Evaluating the Generalizability of LLMs in Automated Program Repair
Fengjie Li, Jiajun Jiang, Jiajun Sun, Hongyu Zhang
TL;DR
This work investigates the generalizability of 11 top-performing LLMs in automated program repair (APR) by evaluating them on Defects4J and a semantically equivalent transformed dataset, Defects4J-Trans. The authors demonstrate substantial generalization gaps, with average declines of $49.48\%$ in correct patches and $42.90\%$ in plausible patches on the transformed data, highlighting limits of current LLM-based APR. They further test three repair-relevant information prompts and find improvements up to $136.67\%$ for correct patches and $121.82\%$ for plausible patches, yet most models still underperform relative to their Defects4J results, indicating prompt engineering alone is insufficient.

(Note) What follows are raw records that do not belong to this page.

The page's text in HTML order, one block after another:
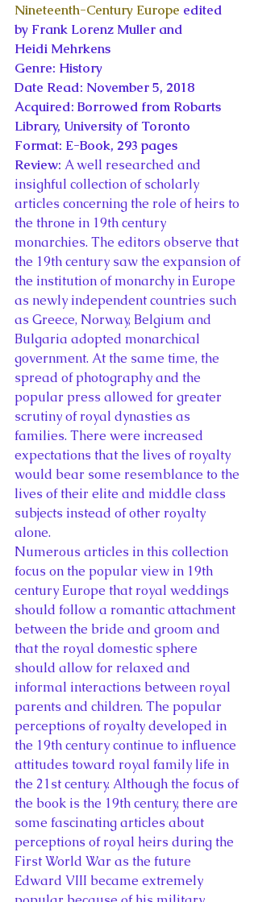
Nineteenth-Century Europe edited
by Frank Lorenz Muller and
Heidi Mehrkens
Genre: History
Date Read: November 5, 2018
Acquired: Borrowed from Robarts
Library, University of Toronto
Format: E-Book, 293 pages
Review: A well researched and
insighful collection of scholarly
articles concerning the role of heirs to
the throne in 19th century
monarchies. The editors observe that
the 19th century saw the expansion of
the institution of monarchy in Europe
as newly independent countries such
as Greece, Norway, Belgium and
Bulgaria adopted monarchical
government. At the same time, the
spread of photography and the
popular press allowed for greater
scrutiny of royal dynasties as
families. There were increased
expectations that the lives of royalty
would bear some resemblance to the
lives of their elite and middle class
subjects instead of other royalty
alone.
Numerous articles in this collection
focus on the popular view in 19th
century Europe that royal weddings
should follow a romantic attachment
between the bride and groom and
that the royal domestic sphere
should allow for relaxed and
informal interactions between royal
parents and children. The popular
perceptions of royalty developed in
the 19th century continue to influence
attitudes toward royal family life in
the 21st century. Although the focus of
the book is the 19th century, there are
some fascinating articles about
perceptions of royal heirs during the
First World War as the future
Edward VIII became extremely

The study provides directions for future work, such as code normalization and integrating traditional APR techniques with LLMs, and open-sources all data to facilitate replication and broader evaluation.
Abstract
LLM-based automated program repair methods have attracted significant attention for their state-of-the-art performance. However, they were primarily evaluated on a few well known datasets like Defects4J, raising questions about their effectiveness on new datasets. In this study, we evaluate 11 top-performing LLMs on DEFECTS4J-TRANS, a new dataset derived from transforming Defects4J while maintaining the original semantics. Results from experiments on both Defects4J and DEFECTS4J-TRANS show that all studied LLMs have limited generalizability in APR tasks, with the average number of correct and plausible patches decreasing by 49.48% and 42.90%, respectively, on DEFECTS4J-TRANS. Further investigation into incorporating additional repair-relevant information in repair prompts reveals that, although this information significantly enhances the LLMs' capabilities (increasing the number of correct and plausible patches by up to 136.67% and 121.82%, respectively), performance still falls short of their original results. This indicates that prompt engineering alone is insufficient to substantially enhance LLMs' repair capabilities. Based on our study, we also offer several recommendations for future research.